Oberverwaltungsgericht Niedersachsen
Beschl. v. 29.04.2015, Az.: 1 ME 43/15

Berechtigung des Rechtsmittelgerichts zur Selbstvornahme einer in einer vorangegangenen Instanz unterlassenen Streitwertfestsetzung

Bibliographie

Gericht
OVG Niedersachsen
Datum
29.04.2015
Aktenzeichen
1 ME 43/15
Entscheidungsform
Beschluss
Referenz
WKRS 2015, 20498
Entscheidungsname
[keine Angabe]
ECLI
ECLI:DE:OVGNI:2015:0429.1ME43.15.0A

Fundstellen

  • AGS 2017, 286
  • DÖV 2015, 676
  • JurBüro 2015, 412-413
  • NVwZ-RR 2015, 678-679

Amtlicher Leitsatz

Das Rechtsmittelgericht ist in analoger Anwendung von § 63 Abs. 3 Satz 1 GKG befugt, eine in einer vorangegangenen Instanz unterlassene Streitwertfestsetzung selbst vorzunehmen im Anschluss an BSG, Urt. v. 5.10.2006 - B 10 LW 5/05 R -, [...] Rn. 23 = BSGE 97, 153 [BSG 05.10.2006 - B 10 LW 5/05 R]; LSG Schleswig, Beschl. v. 14.3.2006 - L 4 KA 3/04 -, [...] Rn. 14 = NZS 2006, 559 [LSG Schleswig-Holstein 14.03.2006 - L 4 KA 3/04]; OLG Celle, Beschl. v. 24.4.2002 - 13 U 150/00 -, [...] Rn. 2 = OLGR Celle 2002, 188).

Gründe

I.

Die Antragstellerin wendet sich gegen die Untersagung der Nutzung einer Freifläche zum Abstellen von Containern; sie macht vor allem geltend, dass das Abstellen von Containern genehmigungsfrei zulässig sei.

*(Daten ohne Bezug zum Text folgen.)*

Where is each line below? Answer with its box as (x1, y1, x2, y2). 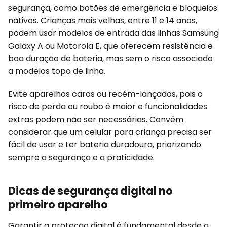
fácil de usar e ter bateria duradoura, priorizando (8, 139, 201, 151)
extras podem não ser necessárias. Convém (8, 113, 183, 126)
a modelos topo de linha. (8, 65, 105, 78)
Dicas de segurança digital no (8, 183, 173, 199)
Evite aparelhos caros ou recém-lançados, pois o (8, 88, 203, 100)
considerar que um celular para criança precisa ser (8, 126, 212, 138)
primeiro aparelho (8, 197, 108, 212)
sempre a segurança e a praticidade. (8, 152, 155, 164)
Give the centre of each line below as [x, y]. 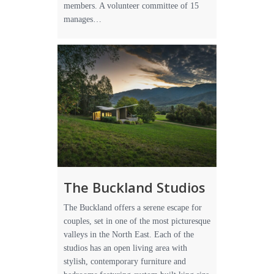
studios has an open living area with [125, 248]
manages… [83, 19]
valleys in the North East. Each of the [129, 235]
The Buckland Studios [135, 187]
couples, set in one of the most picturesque [137, 221]
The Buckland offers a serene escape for [133, 208]
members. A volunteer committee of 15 [131, 6]
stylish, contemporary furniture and [125, 261]
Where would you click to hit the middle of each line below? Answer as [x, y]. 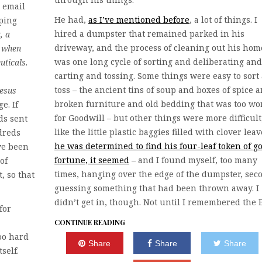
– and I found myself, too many [193, 160]
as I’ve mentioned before [139, 20]
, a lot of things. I [223, 20]
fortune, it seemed [92, 160]
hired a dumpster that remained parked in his [149, 34]
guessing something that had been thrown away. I [157, 188]
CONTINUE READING [90, 222]
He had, [71, 20]
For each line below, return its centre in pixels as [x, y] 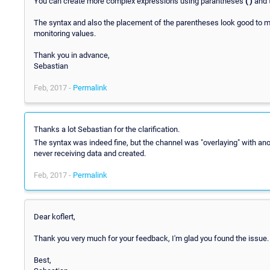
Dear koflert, [55, 216]
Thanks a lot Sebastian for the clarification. [107, 129]
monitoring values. [65, 33]
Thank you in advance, [72, 55]
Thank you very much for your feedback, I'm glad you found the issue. [151, 238]
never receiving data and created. [90, 153]
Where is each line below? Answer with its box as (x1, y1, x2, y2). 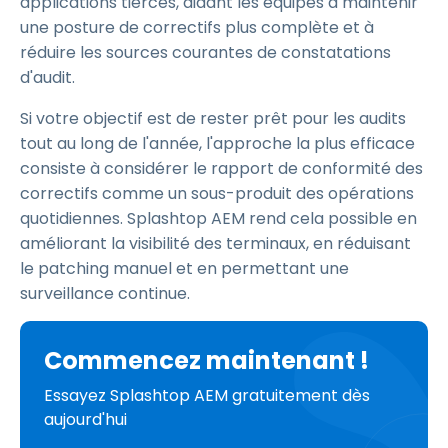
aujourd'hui (44, 408, 127, 431)
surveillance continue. (20, 282, 190, 305)
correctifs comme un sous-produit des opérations (20, 182, 414, 205)
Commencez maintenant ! (44, 344, 369, 377)
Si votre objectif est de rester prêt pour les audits (20, 107, 406, 130)
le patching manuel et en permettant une (20, 257, 349, 280)
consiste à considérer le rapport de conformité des (20, 157, 423, 180)
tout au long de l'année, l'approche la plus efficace (20, 132, 415, 155)
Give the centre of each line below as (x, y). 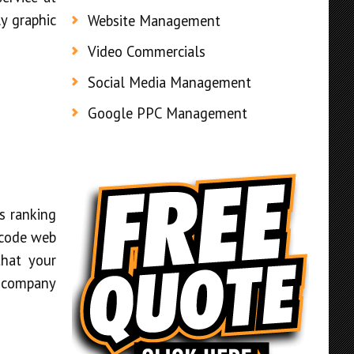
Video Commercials (147, 52)
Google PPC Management (168, 113)
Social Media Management (169, 83)
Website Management (154, 21)
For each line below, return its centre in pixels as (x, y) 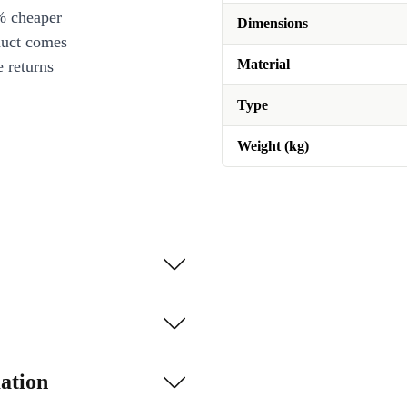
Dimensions (273, 23)
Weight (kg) (273, 146)
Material (263, 64)
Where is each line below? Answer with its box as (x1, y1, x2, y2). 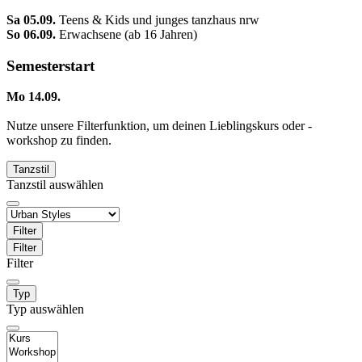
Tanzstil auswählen (6, 178, 103, 192)
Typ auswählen (6, 302, 84, 317)
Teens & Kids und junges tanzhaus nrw (59, 12, 259, 27)
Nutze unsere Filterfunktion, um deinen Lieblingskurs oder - (6, 119, 312, 133)
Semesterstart (6, 57, 95, 74)
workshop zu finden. (6, 133, 112, 148)
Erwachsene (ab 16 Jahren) (56, 27, 197, 41)
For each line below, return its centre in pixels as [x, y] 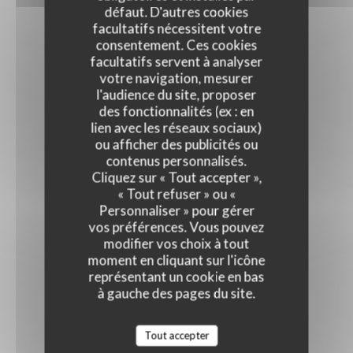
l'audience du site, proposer [176, 95]
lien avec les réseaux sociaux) [176, 128]
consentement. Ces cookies [176, 45]
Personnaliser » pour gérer [176, 210]
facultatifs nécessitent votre [176, 28]
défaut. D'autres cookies [176, 12]
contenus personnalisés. [176, 161]
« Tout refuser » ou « [176, 194]
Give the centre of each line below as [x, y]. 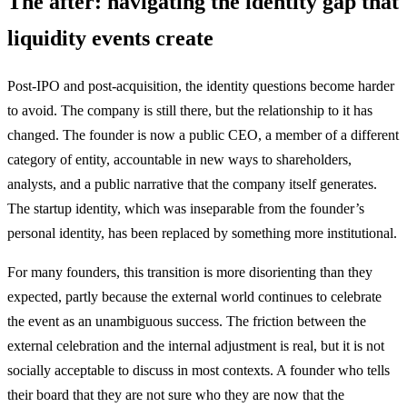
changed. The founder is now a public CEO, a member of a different [203, 135]
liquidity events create [110, 38]
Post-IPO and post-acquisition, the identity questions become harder [201, 86]
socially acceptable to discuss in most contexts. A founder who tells [199, 371]
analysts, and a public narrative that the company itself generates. [192, 184]
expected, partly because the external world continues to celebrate [194, 297]
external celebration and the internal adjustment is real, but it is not [196, 346]
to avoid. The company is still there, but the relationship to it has [190, 111]

Die Antragstellerin, Betreiberin eines Containerdienstes, nutzt eine Teilfläche des ehemaligen Güterbahnhofsgeländes, das Grundstück D. Straße 22b (Flurstück 23/30, Flur 125, Gemarkung C.), zum Abstellen defekter Container. Über eine entsprechende Baugenehmigung verfügt sie nicht. Aufgrund dessen untersagte die Antragsgegnerin mit Bescheid vom 14. Juli 2014 und Widerspruchsbescheid vom 31. Juli 2014 unter Anordnung der sofortigen Vollziehung die weitere Nutzung der Teilfläche. Zur Begründung verwies sie auf die formelle Illegalität der Nutzung.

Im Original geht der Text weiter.